Kurgu, farklı tasarım disiplinlerine ilgi duyan üç oyuncunun kendi güzergahları üzerinden kenti algılama biçimleriyle başlar. Belirlenen başlangıç/bitiş noktasına ulaşan oyuncular burada kente ve kendi tasarım biçimlerine dair bir tartışma gerçekleştirir. Daha sonra yol üzerindeki deneyimlerini birer oyun olarak tanımlayarak birbirlerine oynadıkları oyunları anlatırlar.
İkinci oyuncu dönüşte birinci oyuncunun oyununu oynar. Birinci oyuncunun kentteki işlevleri bağlayarak oynadığı bu oyunda, ikinci oyuncu yapı ölçeğinden bakar ve kordon boyunca bitişik nizamla sıralanmış yapıların yatay ve düşey sirkülasyonlarını birbirine bağlar. Bu yeni bağlantılarla yapılarda görülen tekdüzelik kırılmış olur.
Konak’a belediye otobüsüyle yaklaşan birinci oyuncu, varyant üzerinde oyununu oynamaya başlar. Varyantın sunduğu vista sayesinde kenti daha üst ölçekten algılama fırsatı edinmektedir. Oyununda kentte birbirinden farklı birçok işlevin bir araya geliş biçimini düşünerek, bu çeşitli işlevleri birbirine bağlayacak fiziksel bir ağ yaratır. İkinci oyuncu ise, vapurla Pasaport İskele’ye gelip Kordon güzergahından alana ulaşır. Kıyıya yaklaşırken, kıyı boyunca devam eden yapıların detaylarına odaklanır.
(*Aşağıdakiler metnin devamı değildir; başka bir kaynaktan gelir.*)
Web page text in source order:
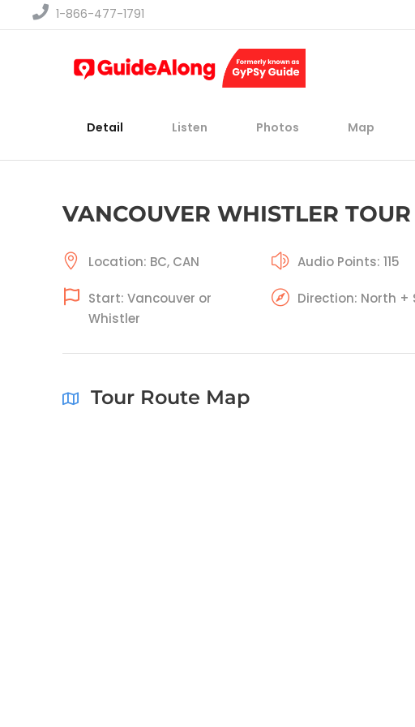
1-866-477-1791
Detail Listen Photos Map
VANCOUVER WHISTLER TOUR
Location: BC, CAN Audio Points: 115
Start: Vancouver or
Whistler
Direction: North +
Tour Route Map
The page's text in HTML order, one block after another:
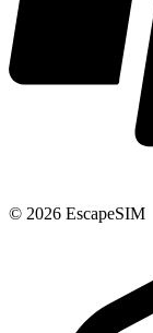
© 2026 EscapeSIM
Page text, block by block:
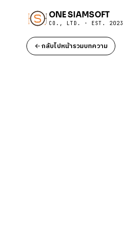
ONE SIAMSOFT
CO., LTD. · EST. 2023
กลับไปหน้ารวมบทความ
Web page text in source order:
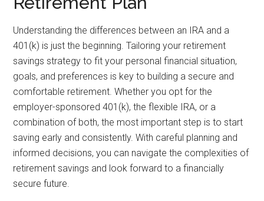
Understanding the differences between an IRA and a
401(k) is just the beginning. Tailoring your retirement
savings strategy to fit your personal financial situation,
goals, and preferences is key to building a secure and
comfortable retirement. Whether you opt for the
employer-sponsored 401(k), the flexible IRA, or a
combination of both, the most important step is to start
saving early and consistently. With careful planning and
informed decisions, you can navigate the complexities of
retirement savings and look forward to a financially
secure future.
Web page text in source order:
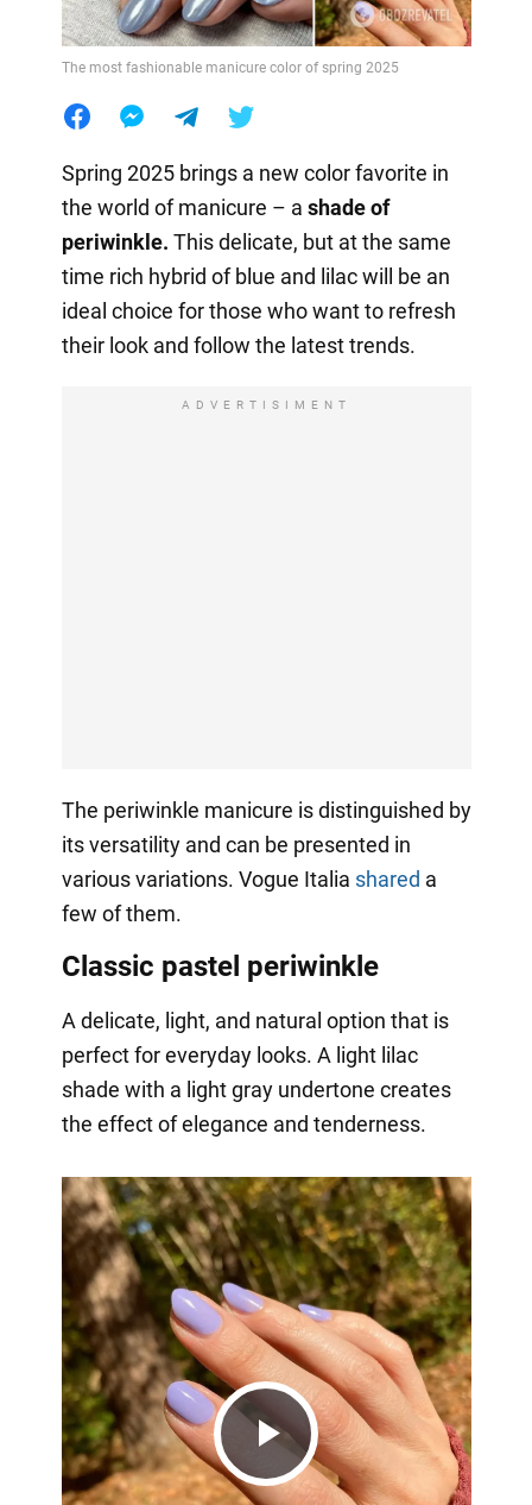
The most fashionable manicure color of spring 2025
Spring 2025 brings a new color favorite in
the world of manicure – a shade of
periwinkle. This delicate, but at the same
time rich hybrid of blue and lilac will be an
ideal choice for those who want to refresh
their look and follow the latest trends.
ADVERTISIMENT
The periwinkle manicure is distinguished by
its versatility and can be presented in
various variations. Vogue Italia shared a
few of them.
Classic pastel periwinkle
A delicate, light, and natural option that is
perfect for everyday looks. A light lilac
shade with a light gray undertone creates
the effect of elegance and tenderness.
Play
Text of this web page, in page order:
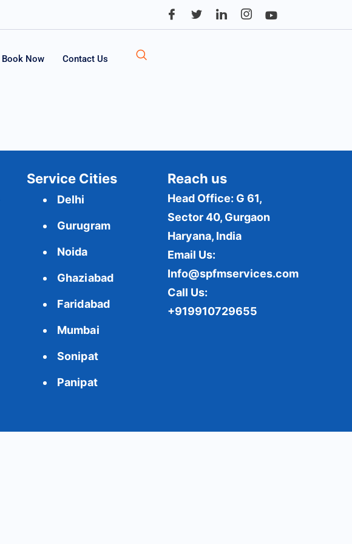
Book Now Contact Us
Service Cities
Delhi
Gurugram
Noida
Ghaziabad
Faridabad
Mumbai
Sonipat
Panipat
Reach us
Head Office: G 61,
Sector 40, Gurgaon
Haryana, India
Email Us:
Info@spfmservices.com
Call Us:
+919910729655
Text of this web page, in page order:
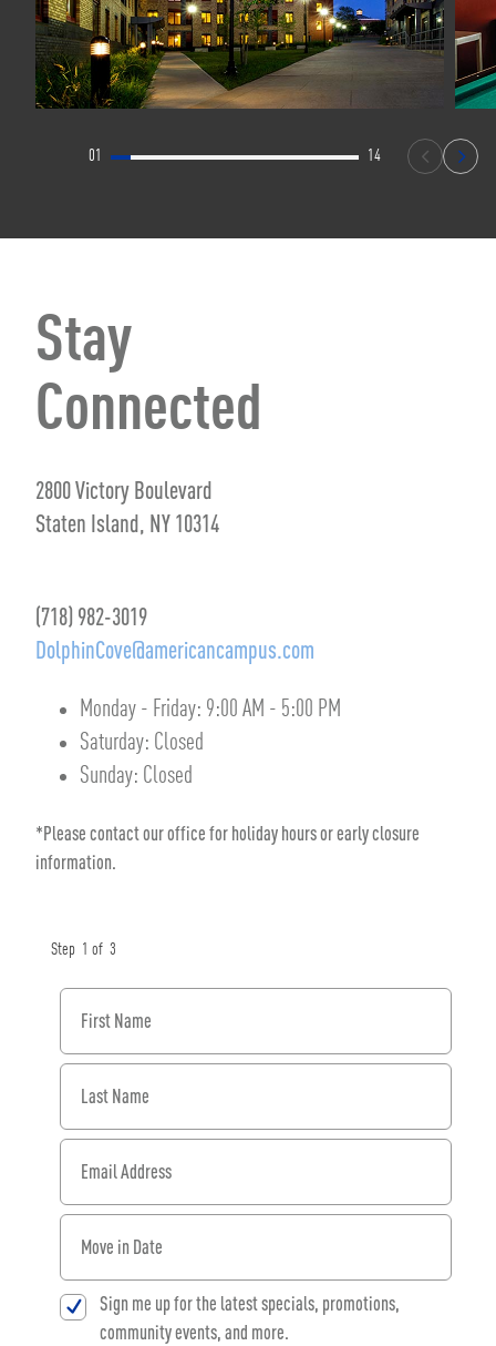
01 14
Stay
Connected
2800 Victory Boulevard
Staten Island, NY 10314
(718) 982-3019
DolphinCove@americancampus.com
Monday - Friday: 9:00 AM - 5:00 PM
Saturday: Closed
Sunday: Closed
*Please contact our office for holiday hours or early closure
information.
Step 1 of 3
First Name
Last Name
Email Address
When would you like to move in?
Sign me up for the latest specials, promotions,
community events, and more.
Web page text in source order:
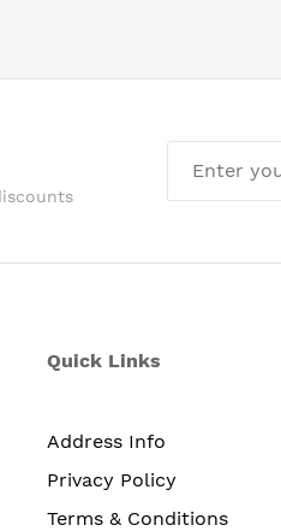
Quick Links
Address Info
Privacy Policy
Terms & Conditions
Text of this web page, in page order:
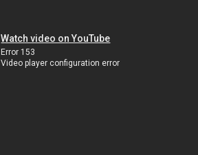
Watch video on YouTube
Error 153
Video player configuration error
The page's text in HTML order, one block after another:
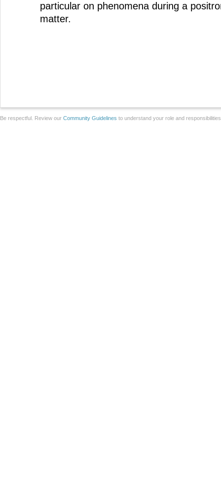
particular on phenomena during a
matter.
Be respectful. Review our Community Guidelines to understand your role and
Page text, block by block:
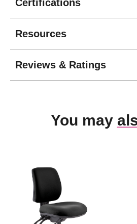
Certifications
Resources
Reviews & Ratings
You may
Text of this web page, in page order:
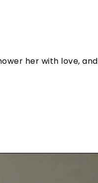
her with love, and
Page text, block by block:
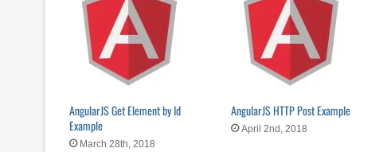
AngularJS Get Element by Id
Example
March 28th, 2018
AngularJS HTTP Post Example
April 2nd, 2018
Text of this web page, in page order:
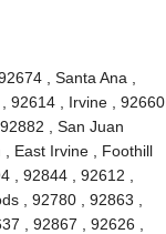
, Santa Ana ,
, Irvine , 92660 ,
, San Juan
East Irvine , Foothill
, 92844 , 92612 ,
, 92780 , 92863 ,
, 92867 , 92626 ,
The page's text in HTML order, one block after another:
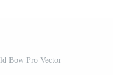
Bow Pro Vector
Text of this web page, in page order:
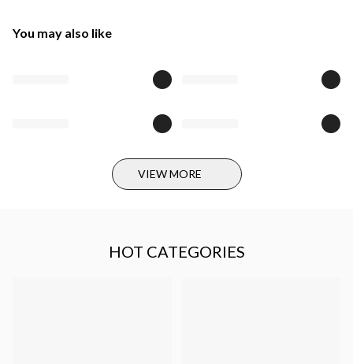
You may also like
VIEW MORE
HOT CATEGORIES
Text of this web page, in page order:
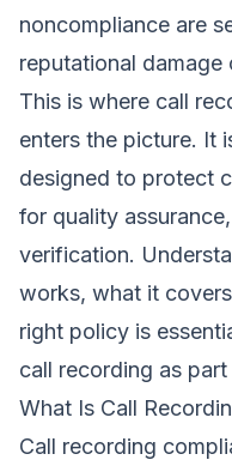
noncompliance are
reputational damage
This is where call
enters the picture. It
designed to protect
for quality
verification.
works, what it
right policy is
call recording as
What Is Call
Call recording
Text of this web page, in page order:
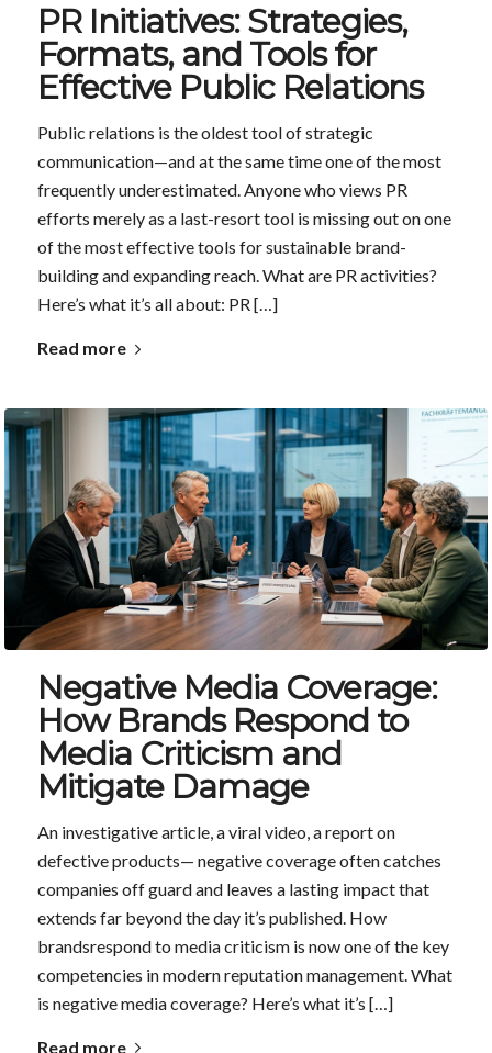
PR Initiatives: Strategies,
Formats, and Tools for
Effective Public Relations
Public relations is the oldest tool of strategic
communication—and at the same time one of the most
frequently underestimated. Anyone who views PR
efforts merely as a last-resort tool is missing out on one
of the most effective tools for sustainable brand-
building and expanding reach. What are PR activities?
Here’s what it’s all about: PR […]
Read more
Negative Media Coverage:
How Brands Respond to
Media Criticism and
Mitigate Damage
An investigative article, a viral video, a report on
defective products— negative coverage often catches
companies off guard and leaves a lasting impact that
extends far beyond the day it’s published. How
brandsrespond to media criticism is now one of the key
competencies in modern reputation management. What
is negative media coverage? Here’s what it’s […]
Read more

Yaklaştıkça büyüyen ve çoğalan objelerin mimari yapılara entegre olma biçimlerini ve bunun cephelere olan etkisi üzerinde düşünerek, bunun bir adım sonrasını hayal eder. Oyuncu, oyununda bu eklerin ölçekleriyle oynayarak, onları mimariyle beraber tekrar kurgular.
Bu oyunları görselleştiren öğrenciler, birbirini kritik edip fikir alışverişinde bulunduktan sonra geri dönüşlerinde her biri bir diğerinin oyununu farklılaştırarak kendi bakış açısıyla oynar. Birinci oyuncu dönüşte üçüncü oyuncunun oyununu oynar. Üçüncü oyuncunun çarşı boyunca boşluk kullanımıyla oynadığı oyunu; birinci oyuncu daha üst ölçekten algıladığı kent parçasındaki boşluklarla oynar. Boşluklar sahil tarafında meydanlar ve rekreasyon alanlarıyken iç taraflara doğru kılcallaşır. Oyuncu oyununda bu boşlukları yükselterek yeni bir kurgu oluşturur.
Üçüncü oyuncu dönüşte ikinci oyuncunun oyununu oynar. İkinci oyuncunun yapılardaki eklerin ölçeğini değiştirerek oynadığı oyunu, üçüncü oyuncu çarşıdaki ürün standları üzerinden oynar. Buradaki tarihi yapılar kendi özelliklerini kaybedip sergileme birimleri için asılacak yüzeyler haline gelmiş olmasından ötürü, bu sergileme birimlerinin ölçeğini değiştirerek yapılara yeniden entegre eder. Bu dönüşümlü oyun sistemini yerleşkeye her gidiş gelişte oynayan grup, her seferinde kendi oynadıkları oyunun diğer öğrenciler tarafından nasıl farklı biçimde oynandığını farkeder. Birbirleriyle sürekli olarak kendi deneyimlerini paylaşan öğrenciler, zamanla farklı deneyim biçimleri geliştirirler. Bu deneyimlerle, toplandıkları yerleşkeyi dönüştürdükleri gibi aynı zamanda kent de onlar için bir oyun alanı haline dönüşür.